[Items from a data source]
-=-=-

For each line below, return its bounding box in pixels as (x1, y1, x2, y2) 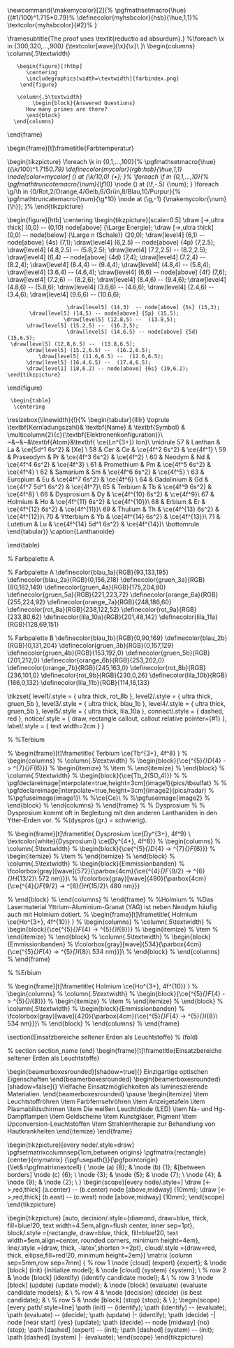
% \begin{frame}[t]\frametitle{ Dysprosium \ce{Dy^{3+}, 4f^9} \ (7, 830, 191, 838)
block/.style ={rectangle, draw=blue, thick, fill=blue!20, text (7, 1229, 179, 1237)
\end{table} (7, 541, 41, 549)
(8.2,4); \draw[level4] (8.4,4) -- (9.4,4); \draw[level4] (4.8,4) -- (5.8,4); (7, 261, 211, 268)
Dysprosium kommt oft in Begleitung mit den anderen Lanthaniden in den (7, 809, 218, 817)
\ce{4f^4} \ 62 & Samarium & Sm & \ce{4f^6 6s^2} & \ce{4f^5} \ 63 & (7, 468, 205, 476)
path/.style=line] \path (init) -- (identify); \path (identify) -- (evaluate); (27, 1303, 227, 1312)
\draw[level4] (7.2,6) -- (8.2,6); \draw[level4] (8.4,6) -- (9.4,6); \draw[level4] (7, 275, 227, 283)
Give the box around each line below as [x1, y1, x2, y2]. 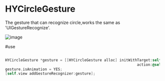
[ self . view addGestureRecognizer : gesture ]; [5, 71, 96, 76]
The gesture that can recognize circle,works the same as [5, 20, 120, 25]
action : [137, 62, 153, 67]
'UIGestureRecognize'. [5, 24, 51, 30]
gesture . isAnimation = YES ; [5, 67, 63, 72]
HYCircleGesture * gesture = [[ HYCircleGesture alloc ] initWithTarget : [5, 58, 153, 62]
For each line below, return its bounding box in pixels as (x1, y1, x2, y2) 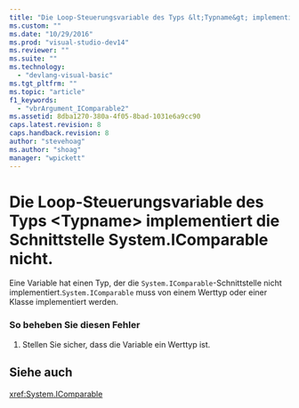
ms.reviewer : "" (9, 46, 69, 55)
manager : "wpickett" (9, 153, 86, 163)
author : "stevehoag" (9, 137, 86, 146)
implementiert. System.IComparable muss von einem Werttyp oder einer (9, 287, 268, 298)
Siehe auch (9, 365, 73, 380)
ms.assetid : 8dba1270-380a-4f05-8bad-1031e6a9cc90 (9, 112, 201, 121)
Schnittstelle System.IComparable (9, 229, 269, 250)
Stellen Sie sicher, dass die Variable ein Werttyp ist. (21, 339, 211, 349)
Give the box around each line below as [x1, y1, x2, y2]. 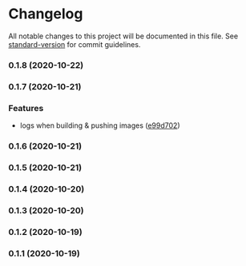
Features [8, 102, 44, 113]
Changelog [8, 5, 83, 23]
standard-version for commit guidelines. [8, 39, 141, 49]
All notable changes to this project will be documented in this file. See [8, 31, 239, 41]
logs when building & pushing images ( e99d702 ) [19, 121, 180, 130]
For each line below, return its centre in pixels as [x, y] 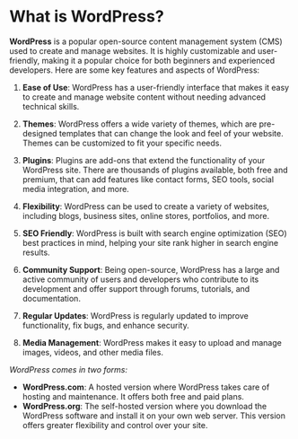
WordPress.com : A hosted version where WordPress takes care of [146, 387]
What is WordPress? [87, 17]
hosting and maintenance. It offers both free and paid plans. [133, 396]
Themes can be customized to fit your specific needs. [122, 143]
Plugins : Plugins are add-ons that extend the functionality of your [144, 160]
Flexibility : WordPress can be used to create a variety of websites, [145, 206]
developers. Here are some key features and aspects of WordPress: [135, 70]
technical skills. [51, 106]
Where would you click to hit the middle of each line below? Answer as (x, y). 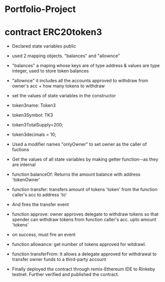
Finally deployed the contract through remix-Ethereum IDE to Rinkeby (84, 269)
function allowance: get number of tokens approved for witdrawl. (79, 244)
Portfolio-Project (40, 9)
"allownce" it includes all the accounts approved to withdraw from (80, 81)
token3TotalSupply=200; (38, 125)
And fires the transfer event (40, 205)
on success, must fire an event (44, 235)
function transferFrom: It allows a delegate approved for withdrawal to (84, 254)
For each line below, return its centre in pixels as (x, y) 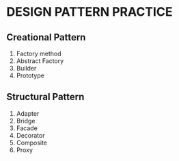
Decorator (30, 135)
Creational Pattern (46, 37)
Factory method (39, 53)
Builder (26, 68)
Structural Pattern (45, 97)
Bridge (26, 121)
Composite (32, 143)
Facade (27, 128)
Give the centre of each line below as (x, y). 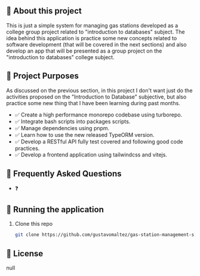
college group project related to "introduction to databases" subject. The (96, 32)
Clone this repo (33, 224)
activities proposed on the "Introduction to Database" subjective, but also (96, 97)
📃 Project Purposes (43, 76)
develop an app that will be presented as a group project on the (84, 51)
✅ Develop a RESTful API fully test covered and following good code (99, 142)
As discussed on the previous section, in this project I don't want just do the (99, 90)
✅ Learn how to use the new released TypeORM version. (84, 134)
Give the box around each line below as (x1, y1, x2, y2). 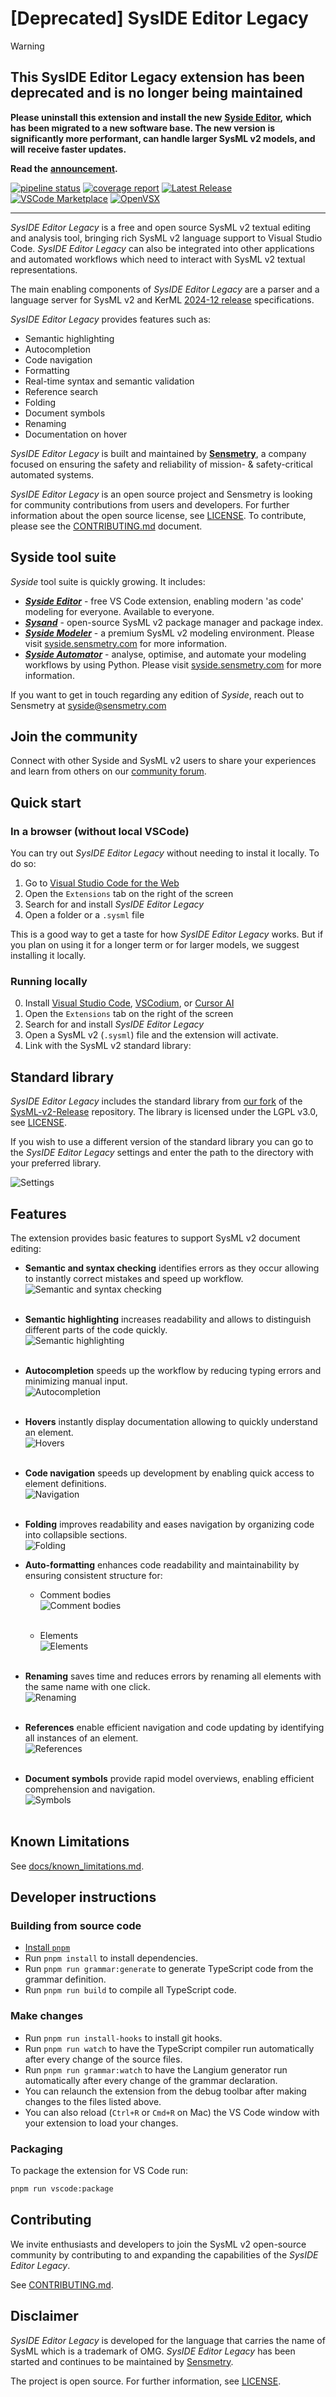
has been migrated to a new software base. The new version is (10, 122, 276, 134)
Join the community (10, 728, 138, 745)
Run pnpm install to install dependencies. (24, 1952, 198, 1964)
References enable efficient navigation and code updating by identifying (24, 1721, 325, 1733)
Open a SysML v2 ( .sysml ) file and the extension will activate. (24, 1029, 279, 1041)
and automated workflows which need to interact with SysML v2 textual (10, 253, 306, 265)
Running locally (10, 974, 88, 988)
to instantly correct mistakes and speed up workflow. (24, 1272, 244, 1284)

-=-=-

What to produce →
For this exercise, return exactly the lines above from the line with "HYCircleGesture * gesture" through the line with "Changelog [8, 5, 83, 23]", both included. Do not copy the pictures.

Finished exercise →
HYCircleGesture * gesture = [[ HYCircleGesture alloc ] initWithTarget : [5, 58, 153, 62]
For each line below, return its bounding box in pixels as (x1, y1, x2, y2) 
ms.reviewer : "" (9, 46, 69, 55)
manager : "wpickett" (9, 153, 86, 163)
author : "stevehoag" (9, 137, 86, 146)
implementiert. System.IComparable muss von einem Werttyp oder einer (9, 287, 268, 298)
Siehe auch (9, 365, 73, 380)
ms.assetid : 8dba1270-380a-4f05-8bad-1031e6a9cc90 (9, 112, 201, 121)
Schnittstelle System.IComparable (9, 229, 269, 250)
Stellen Sie sicher, dass die Variable ein Werttyp ist. (21, 339, 211, 349)
Give the box around each line below as [x1, y1, x2, y2]. 
Features [8, 102, 44, 113]
Changelog [8, 5, 83, 23]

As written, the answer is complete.